▶ Task objective: All lines from the one with "Comandos (51, 358)" through the final line of the records below must be written out exactly, with no other text.

▶ Exercise inputs:
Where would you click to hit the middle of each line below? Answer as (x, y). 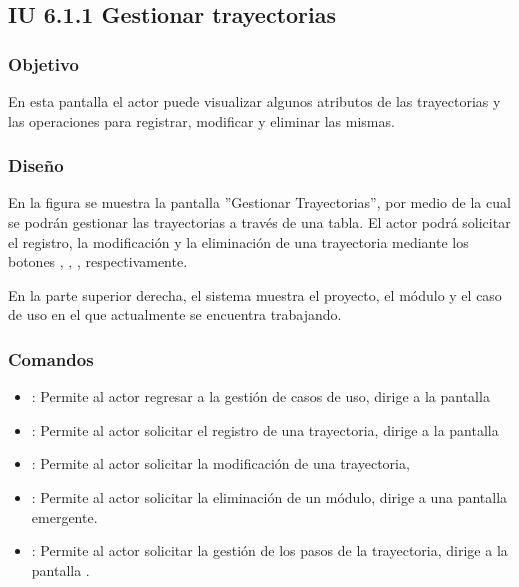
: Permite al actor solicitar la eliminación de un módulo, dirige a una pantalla (269, 496)
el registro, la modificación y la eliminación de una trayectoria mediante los (238, 241)
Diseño (36, 165)
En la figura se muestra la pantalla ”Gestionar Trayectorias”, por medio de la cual (259, 202)
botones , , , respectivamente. (98, 261)
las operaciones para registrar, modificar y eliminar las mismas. (201, 120)
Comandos (51, 358)
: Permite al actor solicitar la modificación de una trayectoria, (220, 463)

▶ Solution for this exercise:
Comandos (51, 358)
: Permite al actor solicitar la modificación de una trayectoria, (220, 463)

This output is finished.